An Iranian flag flies in front of the UN office building, housing IAEA headquarters, amid the coronavirus disease (COVID-19) pandemic, in Vienna, Austria, May 24, 2021. (Reuters)
An Iranian flag flies in front of the UN office building, housing IAEA headquarters, amid the coronavirus disease (COVID-19) pandemic, in Vienna, Austria, May 24, 2021. (Reuters)

As Iran threatens to attack Israel over the assassination of a Hamas leader in the Iranian capital, its long-vaunted missile program offers one of the few ways for Tehran to strike back directly, but questions loom over just how much of a danger it poses.
The program was behind Iran's unprecedented drone-and-missile assault on Israel in April, when Iran became the first nation to launch such a barrage since Iraqi Saddam Hussein lobbed Scud missiles at Israel in the 1991 Gulf War.
But few of the Iranian projectiles reached their targets.
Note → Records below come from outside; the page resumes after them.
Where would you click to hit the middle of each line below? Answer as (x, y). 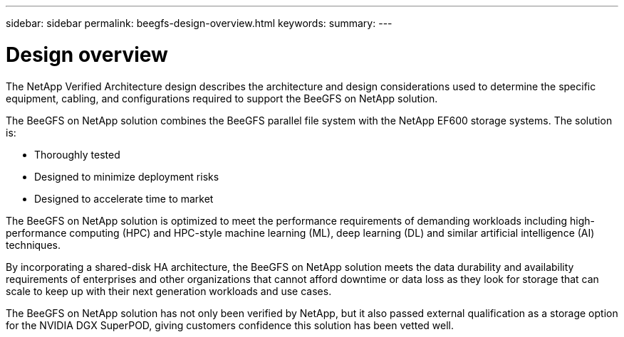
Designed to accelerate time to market (124, 198)
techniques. (33, 245)
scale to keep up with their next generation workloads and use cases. (169, 291)
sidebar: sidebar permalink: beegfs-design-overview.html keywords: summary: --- (199, 23)
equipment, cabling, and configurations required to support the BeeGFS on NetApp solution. (222, 98)
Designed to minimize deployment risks (127, 176)
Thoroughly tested (77, 154)
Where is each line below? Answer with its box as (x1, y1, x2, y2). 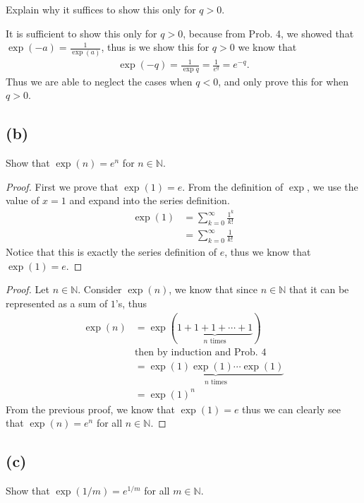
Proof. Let (6, 282, 49, 297)
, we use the (307, 179, 358, 194)
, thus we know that (224, 244, 311, 259)
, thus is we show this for (101, 40, 210, 54)
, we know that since (169, 282, 257, 297)
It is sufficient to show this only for (6, 25, 157, 40)
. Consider (78, 282, 122, 297)
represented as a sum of (6, 296, 108, 311)
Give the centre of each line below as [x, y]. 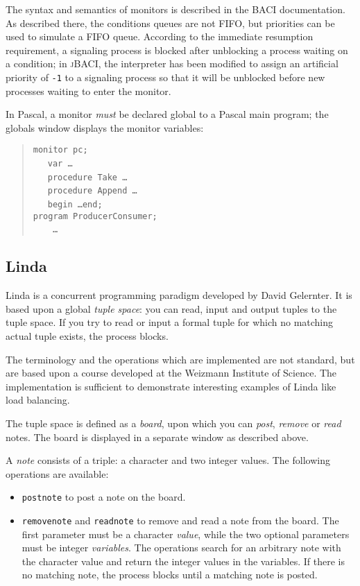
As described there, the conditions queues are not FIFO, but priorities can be [170, 23]
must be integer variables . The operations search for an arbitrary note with [181, 548]
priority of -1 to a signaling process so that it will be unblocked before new [165, 77]
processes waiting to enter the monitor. [88, 91]
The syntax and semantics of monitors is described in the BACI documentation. [175, 9]
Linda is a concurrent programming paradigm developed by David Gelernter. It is [179, 295]
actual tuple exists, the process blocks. [87, 335]
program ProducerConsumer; [95, 216]
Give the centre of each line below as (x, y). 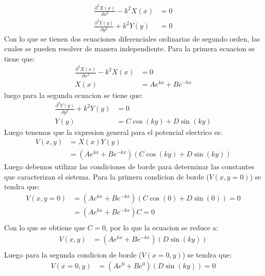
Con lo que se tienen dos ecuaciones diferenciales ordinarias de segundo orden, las (132, 38)
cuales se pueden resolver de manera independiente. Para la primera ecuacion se (129, 48)
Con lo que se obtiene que (45, 228)
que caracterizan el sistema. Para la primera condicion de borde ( (107, 176)
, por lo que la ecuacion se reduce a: (162, 228)
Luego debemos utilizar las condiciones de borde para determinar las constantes (129, 166)
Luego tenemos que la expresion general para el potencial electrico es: (113, 132)
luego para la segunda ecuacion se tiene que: (74, 95)
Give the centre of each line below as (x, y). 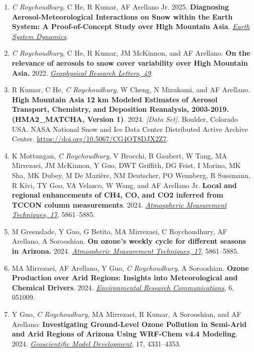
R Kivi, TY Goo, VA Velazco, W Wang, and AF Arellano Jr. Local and (124, 185)
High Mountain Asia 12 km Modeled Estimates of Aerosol (115, 99)
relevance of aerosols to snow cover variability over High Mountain (130, 62)
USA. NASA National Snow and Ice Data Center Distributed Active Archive (130, 129)
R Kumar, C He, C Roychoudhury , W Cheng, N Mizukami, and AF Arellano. (131, 90)
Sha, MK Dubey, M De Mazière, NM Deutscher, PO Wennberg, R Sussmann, (131, 175)
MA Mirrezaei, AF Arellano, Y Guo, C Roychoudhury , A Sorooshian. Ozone (130, 268)
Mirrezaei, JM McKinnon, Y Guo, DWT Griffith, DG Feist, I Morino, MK (126, 165)

Many were shot down by a US-led coalition, while others apparently failed at launch or crashed while in flight. Even those that reached Israel appeared to miss their marks.
Now a new report by experts shared exclusively with The Associated Press suggests one of Tehran's most advanced missiles is far less accurate than previously thought.
The April assault showed "some ability to strike Israel,” said Sam Lair, a research associate at the James Martin Center for Nonproliferation Studies who worked on the analysis. But "if I were supreme leader, I would probably be a little disappointed.”
If Iranian missiles are not able to hit targets precisely “that recasts their role,” Lair added. “They’re no longer as valuable for conducting conventional military operations. They may be more valuable simply as terror weapons.”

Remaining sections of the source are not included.